Which lines below contain the word "lamp"? Copy each one.

════

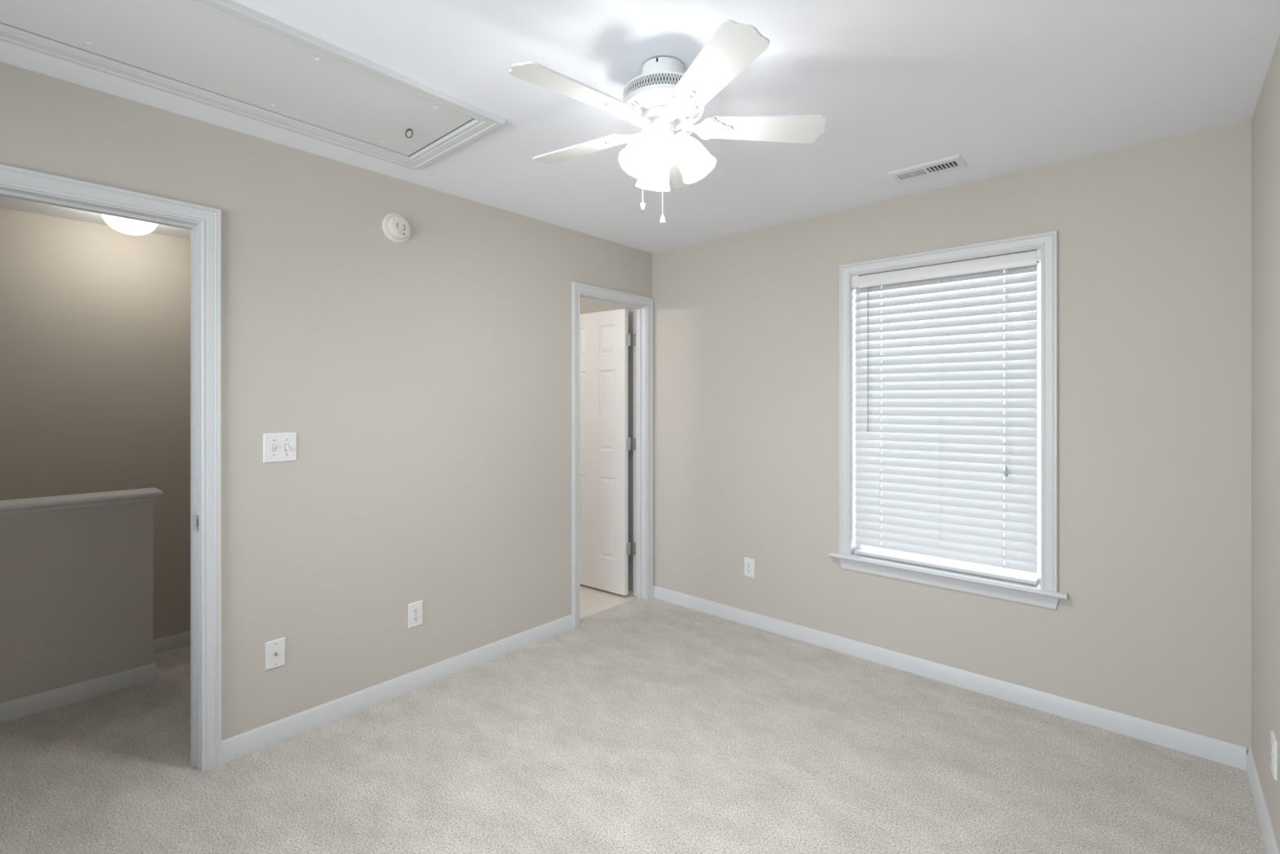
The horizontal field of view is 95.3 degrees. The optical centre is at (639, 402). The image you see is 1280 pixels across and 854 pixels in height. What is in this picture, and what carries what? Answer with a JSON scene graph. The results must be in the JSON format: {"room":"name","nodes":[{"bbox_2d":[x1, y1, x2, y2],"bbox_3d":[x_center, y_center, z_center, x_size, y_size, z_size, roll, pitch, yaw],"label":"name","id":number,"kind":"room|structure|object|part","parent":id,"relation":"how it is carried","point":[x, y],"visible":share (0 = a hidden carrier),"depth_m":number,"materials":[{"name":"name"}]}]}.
{"room":"empty bedroom","nodes":[
{"label":"empty bedroom","id":0,"kind":"room"},
{"bbox_2d":[0,500,153,702],"bbox_3d":[-3.031,1.037,2.304,0.115,1.110,1.703,0,0,42],"label":"wall","id":1,"kind":"structure","parent":0,"point":[77,584],"depth_m":2.69,"materials":[{"name":"grey paint"}]},
{"bbox_2d":[0,661,157,723],"bbox_3d":[-3.021,1.341,2.305,0.129,0.082,1.717,0,0,42],"label":"baseboard","id":2,"kind":"structure","parent":1,"relation":"attached to","point":[24,706],"depth_m":2.68,"materials":[{"name":"white wood"}]},
{"bbox_2d":[0,487,164,515],"bbox_3d":[-3.019,0.465,2.317,0.189,0.047,1.737,0,0,42],"label":"trim","id":3,"kind":"structure","parent":1,"relation":"on","point":[7,507],"depth_m":2.70,"materials":[{"name":"white wood"}]},
{"bbox_2d":[0,207,191,639],"bbox_3d":[-2.903,0.282,3.928,0.140,2.680,4.580,0,0,42],"label":"wall","id":4,"kind":"structure","parent":0,"point":[95,318],"depth_m":3.47,"materials":[{"name":"grey paint"}]},
{"bbox_2d":[153,631,191,653],"bbox_3d":[-3.493,1.531,3.148,0.014,0.082,2.350,0,0,42],"label":"baseboard","id":5,"kind":"structure","parent":4,"relation":"attached to","point":[168,642],"depth_m":3.72,"materials":[{"name":"white wood"}]},
{"bbox_2d":[153,644,191,670],"bbox_3d":[-3.180,1.597,2.870,0.850,0.050,2.350,0,0,42],"label":"floor","id":6,"kind":"structure","parent":0,"point":[178,655],"depth_m":3.60,"materials":[{"name":"beige carpet"}]},
{"bbox_2d":[0,61,652,740],"bbox_3d":[-1.337,0.287,2.631,0.115,2.690,4.440,0,0,42],"label":"wall","id":7,"kind":"structure","parent":0,"point":[423,382],"depth_m":2.63,"materials":[{"name":"grey paint"}]},
{"bbox_2d":[0,164,221,770],"bbox_3d":[-1.950,0.323,1.940,0.152,2.118,0.895,0,0,42],"label":"door frame","id":8,"kind":"structure","parent":7,"relation":"in","point":[204,223],"depth_m":2.20,"materials":[{"name":"white wood"}]},
{"bbox_3d":[-1.668,0.456,2.199,0.039,0.060,0.002,0,0,42],"label":"strike plate","id":9,"kind":"part","parent":8,"relation":"part of","materials":[{"name":"silver metal"}]},
{"bbox_2d":[265,637,284,670],"bbox_3d":[-1.480,1.024,2.369,0.018,0.113,0.071,0,0,42],"label":"cable jack","id":10,"kind":"object","parent":7,"relation":"attached to","point":[274,649],"visible":1,"depth_m":2.37,"materials":[{"name":"white plastic"}]},
{"bbox_2d":[262,432,296,462],"bbox_3d":[-1.467,0.185,2.382,0.020,0.119,0.121,0,0,42],"label":"light switch","id":11,"kind":"object","parent":7,"relation":"attached to","point":[277,446],"visible":1,"depth_m":2.38,"materials":[{"name":"white plastic"}]},
{"bbox_2d":[382,213,411,243],"bbox_3d":[-1.133,-0.821,2.739,0.045,0.138,0.138,0,0,42],"label":"smoke detector","id":12,"kind":"object","parent":7,"relation":"attached to","point":[395,227],"visible":1,"depth_m":2.72,"materials":[{"name":"white plastic"}]},
{"bbox_2d":[221,613,573,764],"bbox_3d":[-1.006,1.341,2.906,0.014,0.082,1.805,0,0,42],"label":"baseboard","id":13,"kind":"structure","parent":7,"relation":"attached to","point":[245,743],"depth_m":2.67,"materials":[{"name":"white wood"}]},
{"bbox_2d":[408,600,422,628],"bbox_3d":[-1.085,1.027,2.821,0.008,0.117,0.072,0,0,42],"label":"electrical outlet","id":14,"kind":"object","parent":7,"relation":"attached to","point":[415,609],"visible":1,"depth_m":2.82,"materials":[{"name":"white plastic"}]},
{"bbox_2d":[412,607,419,613],"bbox_3d":[-1.083,1.007,2.819,0.002,0.027,0.034,0,0,42],"label":"receptacle","id":15,"kind":"object","parent":14,"relation":"attached to","point":[415,610],"depth_m":2.82,"materials":[{"name":"white plastic"}]},
{"bbox_2d":[412,615,419,622],"bbox_3d":[-1.083,1.046,2.819,0.002,0.027,0.034,0,0,42],"label":"receptacle","id":16,"kind":"object","parent":14,"relation":"attached to","point":[415,618],"depth_m":2.82,"materials":[{"name":"white plastic"}]},
{"bbox_2d":[571,281,653,627],"bbox_3d":[-0.440,0.323,4.102,0.764,2.118,0.756,0,0,42],"label":"door","id":17,"kind":"structure","parent":7,"relation":"in","point":[642,306],"depth_m":4.15,"materials":[{"name":"white wood"}]},
{"bbox_2d":[0,583,1266,853],"bbox_3d":[-0.992,1.407,2.231,4.972,0.050,4.300,0,0,42],"label":"floor","id":18,"kind":"structure","parent":0,"point":[652,725],"depth_m":2.19,"materials":[{"name":"beige carpet"}]},
{"bbox_2d":[0,0,1279,253],"bbox_3d":[-0.992,-1.138,2.231,5.252,0.160,4.580,0,0,42],"label":"ceiling","id":19,"kind":"structure","parent":0,"point":[1005,86],"depth_m":1.95,"materials":[{"name":"white paint"}]},
{"bbox_2d":[101,213,158,235],"bbox_3d":[-2.797,-0.991,3.201,0.246,0.134,0.246,0,0,42],"label":"ceiling light","id":20,"kind":"object","parent":19,"relation":"attached to","point":[128,226],"visible":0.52,"depth_m":3.15,"materials":[{"name":"white glass"}]},
{"bbox_2d":[0,0,505,170],"bbox_3d":[-1.251,-1.048,1.839,0.665,0.045,1.501,0,0,42],"label":"attic hatch","id":21,"kind":"object","parent":19,"relation":"attached to","point":[231,49],"visible":1,"depth_m":1.85,"materials":[{"name":"white wood"}]},
{"bbox_2d":[508,19,826,223],"bbox_3d":[0.045,-0.806,1.843,0.990,0.503,0.990,0,0,42],"label":"ceiling fan","id":22,"kind":"object","parent":19,"relation":"hanging from","point":[663,100],"visible":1,"depth_m":1.78,"materials":[{"name":"white"}]},
{"bbox_3d":[-0.187,-0.875,1.640,0.381,0.033,0.129,0,0,-42],"label":"blade","id":23,"kind":"part","parent":22,"relation":"part of","materials":[{"name":"white wood"}]},
{"bbox_3d":[-0.210,-0.875,2.017,0.381,0.033,0.129,0,0,35],"label":"blade","id":24,"kind":"part","parent":22,"relation":"part of","materials":[{"name":"white wood"}]},
{"bbox_3d":[0.000,-0.763,1.773,0.118,0.147,0.132,0,0,42],"label":"lamp shade","id":25,"kind":"part","parent":22,"relation":"part of","materials":[{"name":"white glass"}]},
{"bbox_3d":[0.009,-0.612,1.824,0.015,0.023,0.015,0,0,30],"label":"pull knob","id":26,"kind":"part","parent":22,"relation":"part of","materials":[{"name":"white plastic"}]},
{"bbox_3d":[0.023,-0.744,1.829,0.034,0.243,0.004,0,0,-17],"label":"pull chain","id":27,"kind":"part","parent":22,"relation":"part of","materials":[{"name":"white metal"}]},
{"bbox_3d":[0.048,-0.763,1.949,0.126,0.147,0.119,0,0,42],"label":"lamp shade","id":28,"kind":"part","parent":22,"relation":"part of","materials":[{"name":"white glass"}]},
{"bbox_3d":[0.070,-0.701,1.805,0.004,0.248,0.007,0,0,4],"label":"pull chain","id":29,"kind":"part","parent":22,"relation":"part of","materials":[{"name":"white metal"}]},
{"bbox_3d":[0.070,-0.567,1.803,0.016,0.024,0.016,0,0,42],"label":"pull knob","id":30,"kind":"part","parent":22,"relation":"part of","materials":[{"name":"white plastic"}]},
{"bbox_3d":[0.150,-0.875,2.167,0.129,0.033,0.381,0,0,17],"label":"blade","id":31,"kind":"part","parent":22,"relation":"part of","materials":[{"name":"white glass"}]},
{"bbox_3d":[0.177,-0.763,1.821,0.128,0.147,0.117,0,0,42],"label":"lamp shade","id":32,"kind":"part","parent":22,"relation":"part of","materials":[{"name":"white glass"}]},
{"bbox_3d":[0.187,-0.875,1.534,0.129,0.033,0.381,0,0,-24],"label":"blade","id":33,"kind":"part","parent":22,"relation":"part of","materials":[{"name":"white wood"}]},
{"bbox_3d":[0.403,-0.875,1.871,0.381,0.033,0.129,0,0,-1],"label":"blade","id":34,"kind":"part","parent":22,"relation":"part of","materials":[{"name":"white wood"}]},
{"bbox_2d":[886,154,968,182],"bbox_3d":[1.302,-1.071,2.648,0.304,0.044,0.154,0,0,42],"label":"ceiling vent","id":35,"kind":"object","parent":19,"relation":"in","point":[920,169],"visible":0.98,"depth_m":2.64,"materials":[{"name":"white metal"}]},
{"bbox_2d":[580,120,1251,752],"bbox_3d":[0.482,0.287,3.891,4.972,2.690,0.140,0,0,42],"label":"wall","id":36,"kind":"structure","parent":0,"point":[1153,624],"depth_m":2.56,"materials":[{"name":"grey paint"}]},
{"bbox_2d":[744,556,754,577],"bbox_3d":[0.678,1.027,3.618,0.072,0.117,0.008,0,0,42],"label":"electrical outlet","id":37,"kind":"object","parent":36,"relation":"attached to","point":[748,562],"visible":1,"depth_m":3.62,"materials":[{"name":"white plastic"}]},
{"bbox_2d":[829,230,1067,608],"bbox_3d":[1.509,0.080,2.948,1.068,1.674,0.186,0,0,42],"label":"window","id":38,"kind":"structure","parent":36,"relation":"in","point":[1046,593],"depth_m":2.80,"materials":[{"name":"white wood"}]},
{"bbox_2d":[851,248,1040,585],"bbox_3d":[1.506,0.070,2.940,0.863,1.524,0.074,0,0,42],"label":"window blind","id":39,"kind":"object","parent":38,"relation":"attached to","point":[940,436],"visible":1,"depth_m":2.91,"materials":[{"name":"white plastic"}]},
{"bbox_3d":[1.298,0.084,3.134,0.001,1.464,0.058,0,0,42],"label":"ladder cord","id":40,"kind":"part","parent":39,"relation":"part of","materials":[{"name":"white fabric"}]},
{"bbox_3d":[1.517,0.084,2.940,0.001,1.464,0.058,0,0,42],"label":"ladder cord","id":41,"kind":"part","parent":39,"relation":"part of","materials":[{"name":"white fabric"}]},
{"bbox_3d":[1.507,0.824,2.948,0.834,0.018,0.052,0,0,42],"label":"rail","id":42,"kind":"part","parent":39,"relation":"part of","materials":[{"name":"white plastic"}]},
{"bbox_3d":[1.722,0.084,2.758,0.001,1.464,0.058,0,0,42],"label":"ladder cord","id":43,"kind":"part","parent":39,"relation":"part of","materials":[{"name":"white fabric"}]},
{"bbox_3d":[1.711,-0.165,2.721,0.005,0.918,0.005,0,0,42],"label":"lift cord","id":44,"kind":"part","parent":39,"relation":"part of","materials":[{"name":"white fabric"}]},
{"bbox_3d":[1.557,0.072,2.997,0.864,1.528,0.030,0,0,42],"label":"sash","id":45,"kind":"part","parent":38,"relation":"part of","materials":[{"name":"white plastic"}]},
{"bbox_2d":[653,585,1246,770],"bbox_3d":[1.186,1.341,3.163,2.924,0.082,0.014,0,0,42],"label":"baseboard","id":46,"kind":"structure","parent":36,"relation":"attached to","point":[1223,752],"depth_m":2.73,"materials":[{"name":"white wood"}]},
{"bbox_2d":[1251,35,1279,852],"bbox_3d":[0.966,0.287,0.586,0.140,2.690,4.440,0,0,42],"label":"wall","id":47,"kind":"structure","parent":0,"point":[1265,121],"depth_m":1.89,"materials":[{"name":"grey paint"}]},
{"bbox_2d":[1246,747,1279,853],"bbox_3d":[0.862,1.341,0.585,0.014,0.082,4.300,0,0,42],"label":"baseboard","id":48,"kind":"structure","parent":47,"relation":"attached to","point":[1265,824],"depth_m":1.91,"materials":[{"name":"white wood"}]},
{"bbox_2d":[1271,730,1277,781],"bbox_3d":[1.897,1.057,1.746,0.008,0.117,0.072,0,0,42],"label":"electrical outlet","id":49,"kind":"object","parent":47,"relation":"attached to","point":[1273,740],"visible":1,"depth_m":1.72,"materials":[{"name":"white plastic"}]},
{"bbox_2d":[1271,742,1273,754],"bbox_3d":[1.895,1.037,1.748,0.002,0.027,0.034,0,0,42],"label":"receptacle","id":50,"kind":"object","parent":49,"relation":"attached to","point":[1272,743],"depth_m":1.74,"materials":[{"name":"white plastic"}]},
{"bbox_2d":[1271,755,1273,767],"bbox_3d":[1.895,1.076,1.748,0.002,0.027,0.034,0,0,42],"label":"receptacle","id":51,"kind":"object","parent":49,"relation":"attached to","point":[1272,756],"depth_m":1.74,"materials":[{"name":"white plastic"}]}
]}

════

EXERCISE RESPONSE:
{"bbox_3d":[0.000,-0.763,1.773,0.118,0.147,0.132,0,0,42],"label":"lamp shade","id":25,"kind":"part","parent":22,"relation":"part of","materials":[{"name":"white glass"}]},
{"bbox_3d":[0.048,-0.763,1.949,0.126,0.147,0.119,0,0,42],"label":"lamp shade","id":28,"kind":"part","parent":22,"relation":"part of","materials":[{"name":"white glass"}]},
{"bbox_3d":[0.177,-0.763,1.821,0.128,0.147,0.117,0,0,42],"label":"lamp shade","id":32,"kind":"part","parent":22,"relation":"part of","materials":[{"name":"white glass"}]},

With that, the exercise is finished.